> [Exercise aim]: Since the copy must hold text only, transcribe the data below exactly and omit the images.

##### Entries supplied

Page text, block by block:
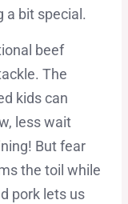
a bit special.
beef
The
kids can
less wait
But fear
the toil while
pork lets us
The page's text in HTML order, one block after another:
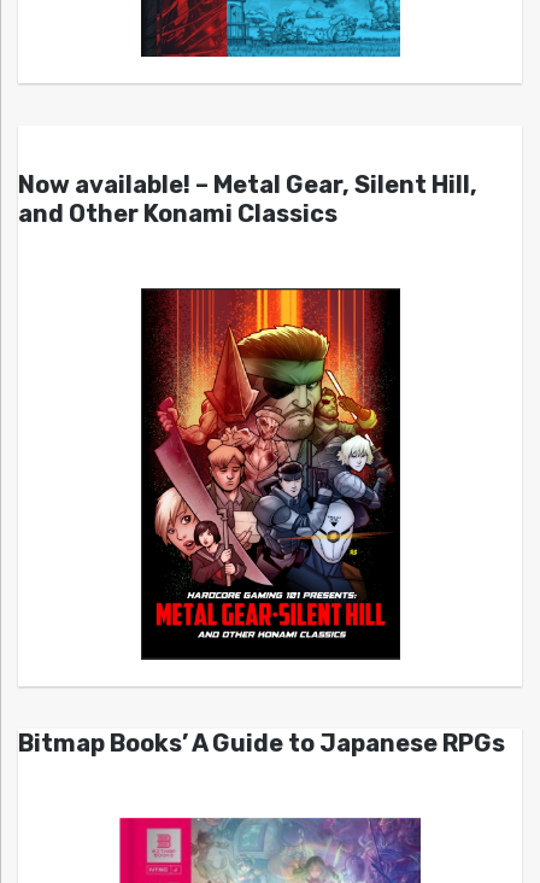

##########

> [Output for this exercise]:
Page text, block by block:
a bit special.
beef
The
kids can
less wait
But fear
the toil while
pork lets us
The page's text in HTML order, one block after another:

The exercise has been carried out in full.